I’m having trouble understanding how DOMA applies to the census at all and why they have to do this idiotic tap dance. It’s just data, not policy.

Christopher Waldrop

August 4th, 2009

Like Burr I wonder why DOMA applies to the census, and as I read this I was scratching my head and wondering what the Bush administration’s justification was for prohibiting the release of the information. Oh, I know Bush didn’t think the public needed to know anything, but was there really a concern that releasing information about the number of same-sex couples in the US posed a threat?

JimInMa

August 4th, 2009

CW –
Of course it’s a threat – to those who want to keep believing that gay marriage either doesn’t exist or cannot happen.
Their entire way of life will be overturned if they find out that the statistics for gay marriage and divorce are about the same as for hetero marriage and divorce. They would have to start thinking of us as actual people rather than a few shouting political terrorist perverts.

Christopher Waldrop

August 5th, 2009

JimInMa-
Thanks for clarifying. It’s so obvious I feel stupid for not realizing that suppressing the data would allow people who feel threatened by same-sex marriage to pretend it doesn’t exist.
And maybe I’m being overly naive and optimistic, but there is a possibility that same-sex divorce rates are lower than they are for heterosexual couples. I can understand why some might consider that a threat.

Jason D

August 5th, 2009

“And maybe I’m being overly naive and optimistic, but there is a possibility that same-sex divorce rates are lower than they are for heterosexual couples. I can understand why some might consider that a threat.”

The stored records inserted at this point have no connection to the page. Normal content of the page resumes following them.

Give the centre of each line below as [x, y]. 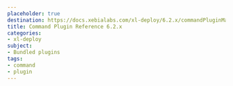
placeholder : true [34, 14]
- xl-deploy [24, 40]
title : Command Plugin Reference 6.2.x [65, 26]
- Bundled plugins [34, 53]
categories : [24, 33]
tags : [15, 59]
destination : [26, 20]
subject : [20, 46]
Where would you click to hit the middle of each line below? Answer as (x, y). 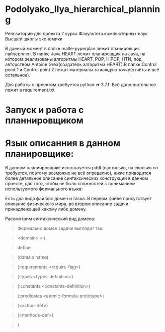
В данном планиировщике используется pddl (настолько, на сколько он (82, 168)
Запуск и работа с (44, 110)
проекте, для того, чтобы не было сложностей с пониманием (70, 184)
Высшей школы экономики (34, 39)
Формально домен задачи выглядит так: (60, 228)
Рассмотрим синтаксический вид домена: (50, 219)
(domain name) (33, 257)
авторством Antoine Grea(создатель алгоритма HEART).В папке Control (81, 64)
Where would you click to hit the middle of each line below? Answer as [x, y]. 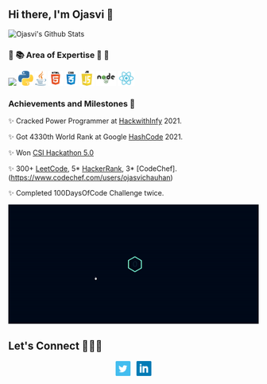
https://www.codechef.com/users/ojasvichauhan [91, 178]
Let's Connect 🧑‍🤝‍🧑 [56, 346]
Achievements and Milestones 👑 [72, 104]
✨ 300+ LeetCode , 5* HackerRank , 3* [72, 169]
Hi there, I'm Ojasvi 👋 [61, 15]
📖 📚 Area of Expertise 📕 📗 [59, 55]
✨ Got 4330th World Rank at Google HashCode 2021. [96, 137]
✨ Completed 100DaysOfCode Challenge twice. [86, 193]
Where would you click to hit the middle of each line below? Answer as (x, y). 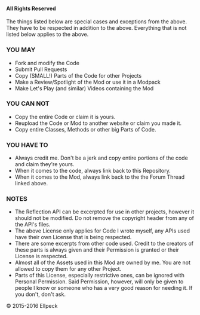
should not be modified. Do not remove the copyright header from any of (104, 218)
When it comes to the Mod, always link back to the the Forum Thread (100, 177)
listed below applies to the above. (47, 34)
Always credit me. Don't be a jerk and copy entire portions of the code (101, 158)
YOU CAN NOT (28, 103)
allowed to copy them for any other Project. (68, 269)
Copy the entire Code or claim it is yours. (65, 117)
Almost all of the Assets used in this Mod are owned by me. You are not (103, 262)
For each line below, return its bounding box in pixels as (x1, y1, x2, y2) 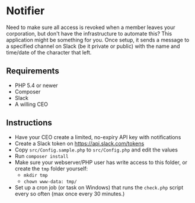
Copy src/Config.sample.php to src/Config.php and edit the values (14, 146, 178, 153)
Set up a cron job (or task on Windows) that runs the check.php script (14, 183, 184, 191)
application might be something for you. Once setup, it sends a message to (6, 36, 190, 43)
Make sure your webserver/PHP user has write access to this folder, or (14, 159, 188, 166)
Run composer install (14, 152, 69, 159)
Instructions (6, 118, 52, 128)
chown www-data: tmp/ (23, 179, 77, 185)
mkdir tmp (23, 172, 49, 178)
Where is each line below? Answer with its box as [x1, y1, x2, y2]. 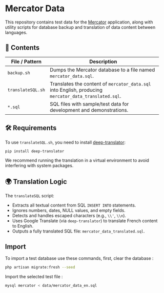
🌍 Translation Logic [5, 177, 67, 186]
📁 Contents [5, 43, 40, 52]
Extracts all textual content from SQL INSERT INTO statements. [12, 202, 136, 208]
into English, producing [49, 86, 102, 93]
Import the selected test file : [5, 273, 63, 279]
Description [89, 58, 117, 65]
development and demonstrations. [49, 106, 128, 113]
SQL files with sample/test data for [49, 101, 129, 107]
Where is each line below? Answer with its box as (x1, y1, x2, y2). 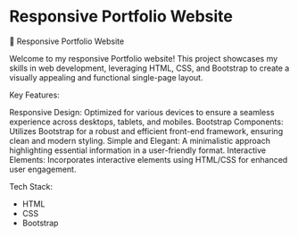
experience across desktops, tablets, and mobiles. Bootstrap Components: (9, 116, 284, 127)
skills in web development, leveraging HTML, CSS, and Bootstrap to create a (9, 63, 290, 73)
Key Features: (9, 89, 60, 100)
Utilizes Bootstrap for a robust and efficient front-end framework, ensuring (9, 125, 284, 136)
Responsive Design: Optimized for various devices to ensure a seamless (9, 106, 275, 117)
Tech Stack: (9, 181, 54, 191)
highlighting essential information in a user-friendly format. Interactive (9, 145, 266, 156)
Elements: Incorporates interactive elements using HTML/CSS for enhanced (9, 154, 288, 165)
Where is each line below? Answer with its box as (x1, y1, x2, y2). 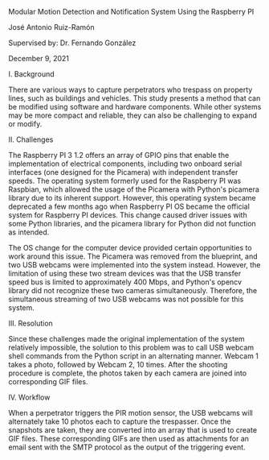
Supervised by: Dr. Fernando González (8, 38, 137, 48)
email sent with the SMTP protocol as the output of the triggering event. (8, 442, 247, 452)
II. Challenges (8, 135, 54, 144)
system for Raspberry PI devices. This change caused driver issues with (8, 210, 247, 220)
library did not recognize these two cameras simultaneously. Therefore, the (8, 286, 258, 295)
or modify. (8, 119, 43, 128)
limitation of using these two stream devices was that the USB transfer (8, 269, 242, 278)
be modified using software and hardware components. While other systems (8, 102, 262, 111)
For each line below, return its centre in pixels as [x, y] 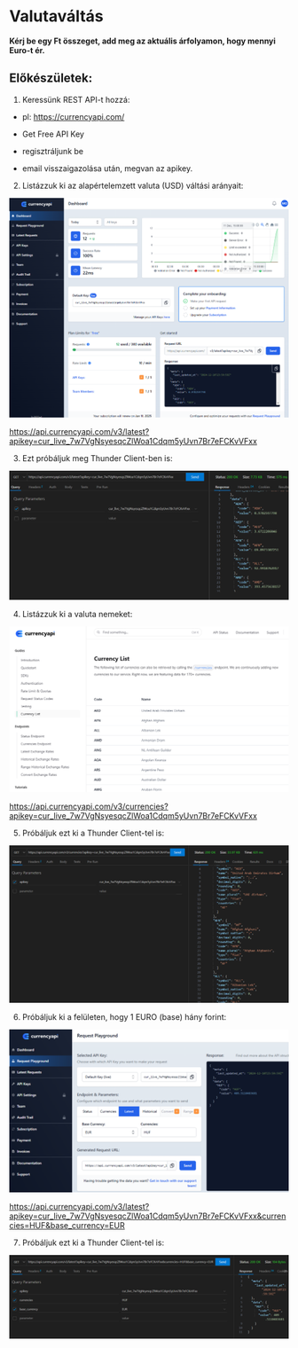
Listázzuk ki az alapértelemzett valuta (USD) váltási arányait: [133, 185]
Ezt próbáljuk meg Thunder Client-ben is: [97, 458]
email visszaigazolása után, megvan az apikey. [107, 168]
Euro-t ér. [27, 50]
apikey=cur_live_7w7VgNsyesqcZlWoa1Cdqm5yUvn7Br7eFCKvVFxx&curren [148, 1216]
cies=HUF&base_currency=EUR [67, 1225]
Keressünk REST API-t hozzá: [76, 99]
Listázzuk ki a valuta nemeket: [77, 614]
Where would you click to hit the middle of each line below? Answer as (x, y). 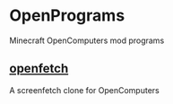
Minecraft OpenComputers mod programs (87, 40)
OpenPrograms (67, 16)
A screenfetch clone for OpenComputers (84, 90)
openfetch (39, 69)
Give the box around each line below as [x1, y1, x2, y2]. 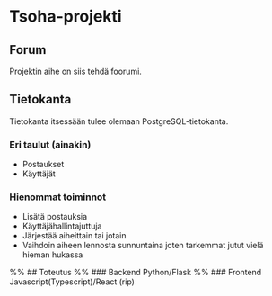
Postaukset [22, 159, 65, 170]
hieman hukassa [22, 249, 83, 260]
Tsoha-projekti [9, 6, 123, 27]
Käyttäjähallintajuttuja [22, 220, 102, 231]
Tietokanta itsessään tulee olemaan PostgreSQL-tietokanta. [9, 115, 229, 127]
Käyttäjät [22, 168, 56, 179]
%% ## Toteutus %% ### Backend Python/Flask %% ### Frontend [9, 267, 262, 278]
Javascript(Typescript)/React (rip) [9, 276, 135, 287]
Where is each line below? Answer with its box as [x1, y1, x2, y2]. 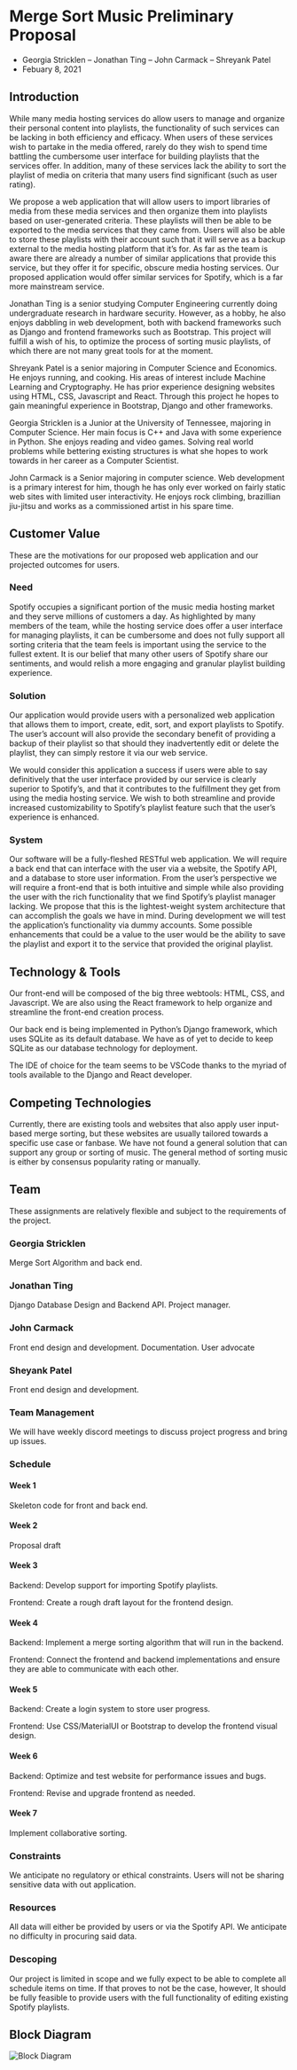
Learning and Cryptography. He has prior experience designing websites [9, 381, 276, 392]
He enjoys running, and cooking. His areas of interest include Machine [9, 372, 266, 382]
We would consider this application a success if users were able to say [9, 764, 268, 775]
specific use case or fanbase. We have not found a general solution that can [9, 1138, 288, 1149]
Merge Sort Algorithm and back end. [9, 1258, 143, 1268]
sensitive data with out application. [9, 1879, 137, 1890]
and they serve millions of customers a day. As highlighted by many [9, 610, 256, 622]
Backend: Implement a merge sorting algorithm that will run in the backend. [9, 1637, 284, 1648]

My guess is that the divorce rate will be lower for LGBT couples…at first. Along with younger couples who decided to tie the knot recently, there are also a number of couples who’ve been defacto “married” for 10, 20, 30, 40+ years already — those couples are less likely to get legally married today and legally divorced tomorrow. But after we run out of older couples who have been waiting decades to get married, I think it will equalize.

Ephilei

August 7th, 2009

Is this only counting marriages that are legally recognized? If I have a same-sex marriage in Illinois recognized by friends and family but not Illinois, do I still get ignored?

chris colon

August 7th, 2009

I don’t understand why DOMA would prevent gay marriages from being counted. Illegal aliens are encouraged to participate in the census so that they can be counted. It is important to count everyone, and every category as well. Obviously, even though they are encouraged to participate, they probably don’t in great numbers. However, the point is that they are counted, and the fact that it is illegal for them to be in the country does not prevent the government from counting them. Makes no sense to me at all! I WANT ALL LEGAL GAY MARRIAGES COUNTED IN THE NEXT CENSUS AND I WILL ENCOURAGE/DEMAND THIS FROM MY REPRESENTATIVES IN D.C.. This is the kind of information that will help us to measure our efforts in the work of legalizing gay marriage, and not having the information makes it impossible to make any conclusions about legally married gay couples’ demographics and they all know that! Write to your representation in D.C. to force the counters to include legally married gay couples.

Timothy Kincaid

August 7th, 2009

Ephilei,

I’m not sure. My understanding is that they will release the number of those who tick the “married” box but are of the same sex.